Hi! I'm Cyke. I'm a simple person, and I'm very shy, a coward too. My hubby is to sleep, I feel tired for everything. I have no friends, my partner in all things is only myself.
I'm an 4th year high school student, and next year after I'd graduate, my dad would take us to another country where he works, to live there, and to enroll in school there. My parents was always mad at me, because I'm lazy, but even I'm lazy at housework, I belonged to the top ten in our class. I'm doing everything to make my parents proud, but they still think on me as rubbish and worthless. That was painful for me, because even my own parents didn't trust my ability.

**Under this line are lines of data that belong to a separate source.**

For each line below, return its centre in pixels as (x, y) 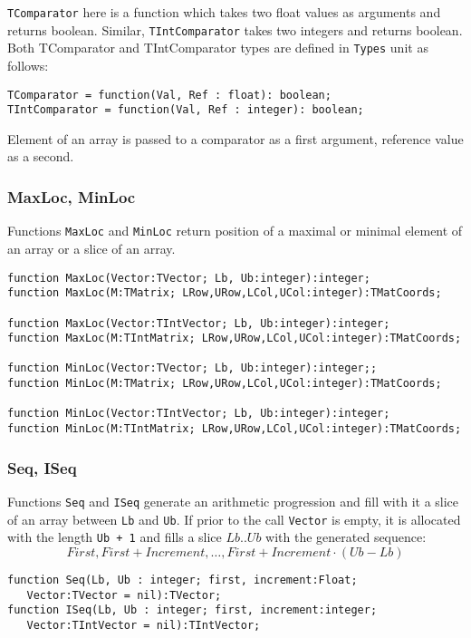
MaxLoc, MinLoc (72, 196)
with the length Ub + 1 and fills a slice (115, 537)
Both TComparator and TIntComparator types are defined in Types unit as (218, 48)
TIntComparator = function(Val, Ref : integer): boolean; (186, 110)
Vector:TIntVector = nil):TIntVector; (144, 625)
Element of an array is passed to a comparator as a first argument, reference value (235, 138)
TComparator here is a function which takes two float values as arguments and (224, 12)
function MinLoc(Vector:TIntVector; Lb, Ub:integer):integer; (199, 414)

I didn't know why my parents treated me like that, but they are kind in Mike and Herish, they are my brothers. Mike is the oldest and he is nurse now, and Herish is the youngest. Only our Mom, Herrish and I residue on this house, because my elder brother Mike works far away from our home, and our Dad is work in another country. I was so tired of living because no one was there for me. I feel like I'm being dumped, I'm jealous of my siblings because they are supported by our parents. I thought suicide before, because my life has no purpose.
Our house is a bit old. In fact, it was my Grandfather's house, we were very close to each other. He is the only one who is kind to me , he always defend me on my parents every time. But sadly, my Grandfather died 5 years ago.